Here we go again…its that time of year where we make all sorts of cliche New Years resolutions.  We all make the typical “lose weight” “exercise more” types.  Those are permanently affixed to every year’s list of resolutions for me.

As a person with significant hearing loss, there are some things which we can do that will make our lives more enjoyable.  So here are some suggestions for New Years Resolutions.

  1. Develop and Enjoy a Hobby.  As people with hearing loss, our communication challenges affect us in so many ways.  Its easy to let this dominate our lives.  So this is why I put this one at the top of the list of resolutions, because I feel it critical to develop and nurture our entire person.  For me, I have taken up Archery.  I love how archery calms me.  In addition, It requires much practice and skill, so it challenges me.  And it completely takes my mind off my hearing loss.
  2. Learn to use a new Communication Device.  Have you tried captioning on your TV?  Have you tried an FM system?  Do you use your different programs on your hearing aid?  This year, make it a goal to pick a device and learn to use it well.
  3. Learn a New Communication Technique.  There are all sorts of behavioral ways we can learn to communicate better.  Technology is only part of the story.  Ask yourself questions such as “Do I always make sure I sit with the light behind me so I can see other people’s faces better for lip-reading?”, or “Do I use a specific clarification rather than just saying what or pardon me?”.  Pick just one technique and try to apply this as much as you can.
  4. Take Action.

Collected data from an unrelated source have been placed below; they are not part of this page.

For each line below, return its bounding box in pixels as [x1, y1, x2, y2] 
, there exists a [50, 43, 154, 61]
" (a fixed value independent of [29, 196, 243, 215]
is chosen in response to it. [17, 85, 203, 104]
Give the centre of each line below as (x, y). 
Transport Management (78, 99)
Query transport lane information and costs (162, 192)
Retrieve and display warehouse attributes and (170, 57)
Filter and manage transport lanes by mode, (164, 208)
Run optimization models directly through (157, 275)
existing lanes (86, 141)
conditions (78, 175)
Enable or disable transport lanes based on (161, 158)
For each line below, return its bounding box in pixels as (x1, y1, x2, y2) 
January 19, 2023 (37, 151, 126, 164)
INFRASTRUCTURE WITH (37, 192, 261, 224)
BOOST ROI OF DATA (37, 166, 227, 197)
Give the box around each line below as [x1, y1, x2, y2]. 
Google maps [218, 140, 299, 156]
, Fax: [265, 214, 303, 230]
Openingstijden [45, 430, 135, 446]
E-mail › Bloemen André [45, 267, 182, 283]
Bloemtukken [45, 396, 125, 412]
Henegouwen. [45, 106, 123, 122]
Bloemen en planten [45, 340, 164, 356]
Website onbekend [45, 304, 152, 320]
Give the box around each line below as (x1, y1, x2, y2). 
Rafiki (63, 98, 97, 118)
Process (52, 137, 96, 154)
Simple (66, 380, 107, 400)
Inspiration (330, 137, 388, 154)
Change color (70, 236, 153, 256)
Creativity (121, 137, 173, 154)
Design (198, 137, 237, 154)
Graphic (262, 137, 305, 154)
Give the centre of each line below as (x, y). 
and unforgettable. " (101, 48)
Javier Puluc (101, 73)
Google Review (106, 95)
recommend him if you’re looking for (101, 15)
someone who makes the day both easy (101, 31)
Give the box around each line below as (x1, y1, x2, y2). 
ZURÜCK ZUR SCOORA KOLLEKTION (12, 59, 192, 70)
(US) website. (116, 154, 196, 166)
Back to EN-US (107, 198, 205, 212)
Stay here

This involves learning to be assertive, but not aggressive.  I need to work on being a bit more assertive.  For example, when I sit in a restaurant, sometimes I do not pick the best seat.  The best seat would be one in which I can see as many faces as possible and where the background noise is behind me.  All I need to do is just say to my dinner party “Do you mind if I sit there?  It would help me communicate better.”

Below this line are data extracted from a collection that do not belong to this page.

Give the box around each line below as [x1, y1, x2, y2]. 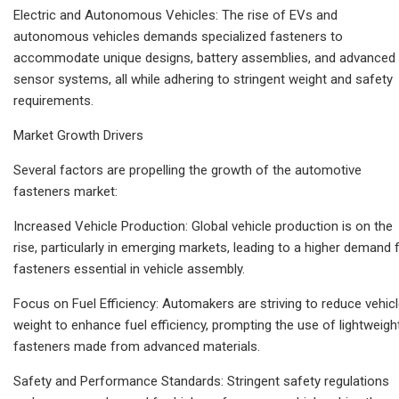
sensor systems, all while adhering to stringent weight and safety [13, 70, 393, 87]
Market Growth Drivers [13, 126, 143, 143]
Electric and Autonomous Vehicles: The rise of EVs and [13, 6, 338, 23]
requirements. [13, 92, 94, 109]
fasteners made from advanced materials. [13, 338, 260, 354]
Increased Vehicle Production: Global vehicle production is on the [13, 217, 393, 234]
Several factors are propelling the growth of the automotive [13, 161, 362, 178]
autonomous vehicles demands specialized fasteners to [13, 28, 343, 45]
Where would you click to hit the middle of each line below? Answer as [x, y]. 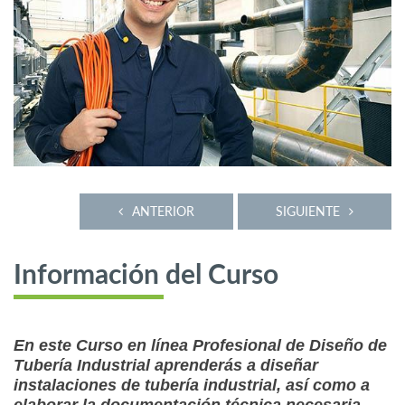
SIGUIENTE [308, 212]
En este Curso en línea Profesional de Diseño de [200, 346]
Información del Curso [146, 276]
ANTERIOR [163, 212]
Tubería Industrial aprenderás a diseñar [166, 366]
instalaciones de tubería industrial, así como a [192, 386]
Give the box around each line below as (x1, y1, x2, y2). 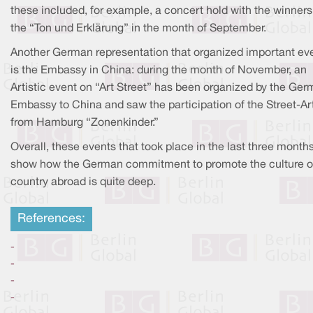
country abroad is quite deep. (10, 177, 156, 187)
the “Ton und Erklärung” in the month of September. (10, 23, 266, 34)
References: (17, 212, 85, 225)
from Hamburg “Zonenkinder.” (10, 117, 159, 128)
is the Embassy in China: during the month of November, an (10, 65, 307, 75)
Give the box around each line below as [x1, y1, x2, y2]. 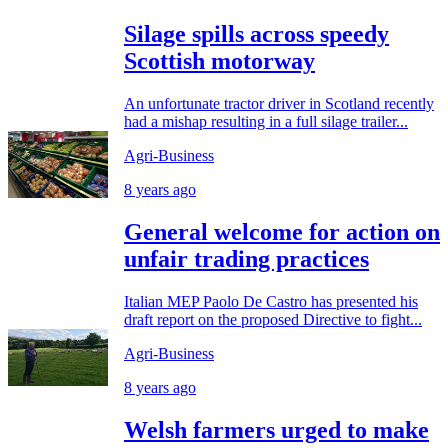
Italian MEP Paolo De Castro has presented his [124, 292, 418, 310]
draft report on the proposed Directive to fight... [124, 310, 422, 328]
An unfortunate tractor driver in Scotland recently [124, 95, 434, 112]
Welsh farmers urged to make [124, 416, 429, 443]
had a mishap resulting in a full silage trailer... [124, 113, 408, 130]
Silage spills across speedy [124, 21, 389, 48]
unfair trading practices [124, 245, 369, 272]
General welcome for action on [124, 218, 440, 245]

  5. Learn to Accept Things.  Even with all the best technology and communication techniques, there are certain situations that may still be too challenging.  For example, even though I may go out to a bar with friends, I cannot hear all the communication from all the people in my group.  With the use of my FM system, I can, however, have conversations with one person at a time.  Therefore I have learned to accept this limitation.  I wish I could hear all the jokes zipping around me, but I can’t.
  6. Develop Calmness.  Again, another one I need to work on.  I am getting better, but sometimes I do get frustrated by my limitations.  Normally, this drive I have to not let this hearing loss limit me is a good thing.  It has driven me to become an audiologist, and learn to use all sorts of technologies and strategies to communicate better.  But sometimes, we might hit a brick wall.  I can get worked up by this and boil inside and its not healthy.  This year, when I get that feeling, I will try to draw upon the calmness I am learning from Archery. (See how this all ties in together?)
  7. Teach a Loved One Communication Strategies.  Communication is a two way street.  I would say that perhaps unlike other disabilities, hearing loss always affects your love ones.  Talking always involves at least one other person and as such, requires changes from communication partners.  So take some time to teach one “significant other” some techniques.  For example, my niece is likely the fastest talking teenager on planet earth.  It is incredible how many words per minute she can say.  I have worked on getting her to slow down when talking with me. Interestingly, she is now working as a waitress saving money for University next year and she has found that she does her job better when she slows down her speech for her customers.  Win win!!
  8. Plan a Dinner with Good Communication Techniques.  This one is a fun project.  Scout out a restaurant that is low noise and has good lighting.  Pick out a table that also fits these two criteria.  Pick out a seat that allows you to see everyone and where your back is towards the background noise.  Decide the number of people in the dinner party that you comfortably can communicate with.  Think about the communication devices you will be using, such as an FM system.  Think about the request for clarification techniques you will employ. And then make a reservation and enjoy!
  9. Read.  For the majority of us, our sense of vision is just fine.  Our eyes are an unimpaired portal to information.  The more we read, the more we keep in touch with the world around us.  Topics become more familiar, which assists greatly in lip-reading and hearing.
  10. Take Time for Family.  Here’s another one for me.  I get so wrapped up in dealing with my own hearing loss issues, that I sometimes do not see how things are with my family.  Be sensitive to how your hearing loss affects your other family members.  Be thankful for the things they are already doing to help you.  Also, your family members have things happening to them, both good and bad.  Make sure we take time to listen to them, rejoice in their successes, and help them with their challenges.  Its not always just about us.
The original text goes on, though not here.